[Stored entries]

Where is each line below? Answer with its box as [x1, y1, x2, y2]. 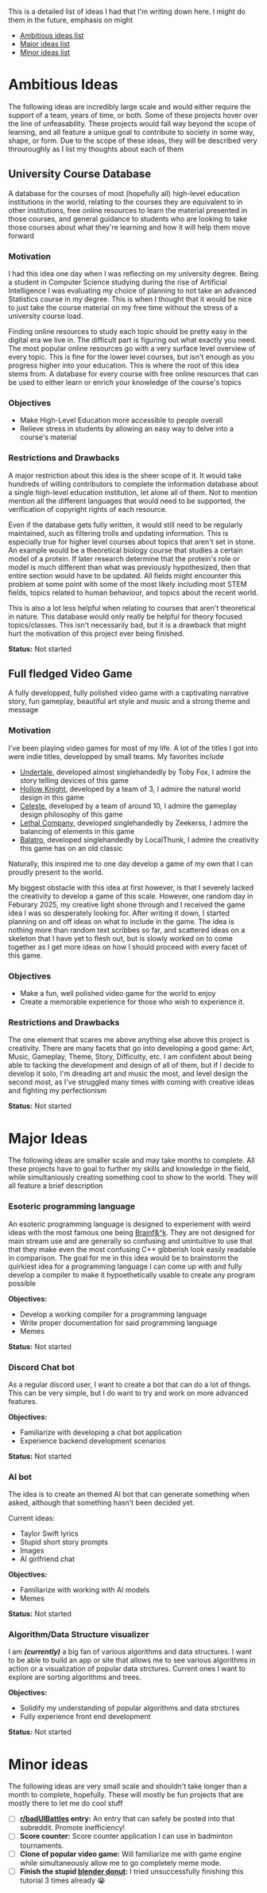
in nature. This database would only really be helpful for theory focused [8, 612, 242, 621]
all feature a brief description [8, 1181, 103, 1191]
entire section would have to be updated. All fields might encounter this [8, 570, 242, 580]
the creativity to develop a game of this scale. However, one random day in [8, 891, 253, 900]
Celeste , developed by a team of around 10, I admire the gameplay [19, 801, 237, 810]
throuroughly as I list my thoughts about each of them [8, 144, 184, 154]
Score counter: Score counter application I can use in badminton [19, 1832, 233, 1841]
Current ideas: [8, 1513, 56, 1523]

> _PROMPT_
Write out each line above that contains the word "would".

> _SOLUTION TO THIS EXERCISE_
in nature. This database would only really be helpful for theory focused [8, 612, 242, 621]
entire section would have to be updated. All fields might encounter this [8, 570, 242, 580]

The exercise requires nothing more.